Content authors shouldn’t have to make two versions of all their content just because people are lazy in the way they make their client software. Valid XHTML is a hierarchial outline of content, presented in a machine-parsable manner. Augment this XHTML with proper use of link tags for navigation, and the loss of the page cruft that surrounds the content on a typical HTML page wouldn’t be missed at all. Even better, an XQuery-based search engine could give you a Google engine that returned relevant entries from a site, instead of an entire page, therefore rewarding people who go through the effort by making them participants in a new, better targeted web that’s fully backwards compatible. Existing pages could probably be rewritten by proxies, if the authors are unable or unwilling to reflag their content. Simply iterate through the nodes in the body of the document, find the highest-level node that repeats and contains other content, and you’ve got the pattern that delimits individual entries. Or look for # named anchors that suggest that they’re permalinks. Transform those through XSLT into elements with a predictable set of names.

So, the proposal? A documented standard set of XHTML element names targeted at standardizing class names for page elements, in order to allow HTML to serve as a syndication, aggregation, and distribution format, in addition to being a page rendering format. The side benefit would be that any tool that produced compliant code would probably also be able to share style sheets with other compliant tools, as page elements with the same name would inherit the appropriate styles.
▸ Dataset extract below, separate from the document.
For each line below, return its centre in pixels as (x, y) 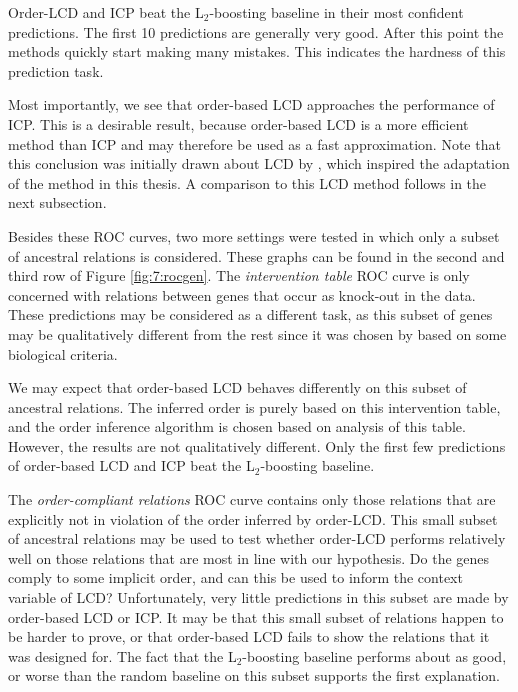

A lot easier than forcing tools to output multiple versions of content each time a page is changed. And adaptable to situations like a newspaper, so that articles using the naming convention could also appear in an aggregator.

Rich XML-based descriptions of content are great, and will always have their place. But for something as simple as syndication and distribution, HTML already has an overwhelming advantage over any nascent formats. Who wants to propose a set of basic tags?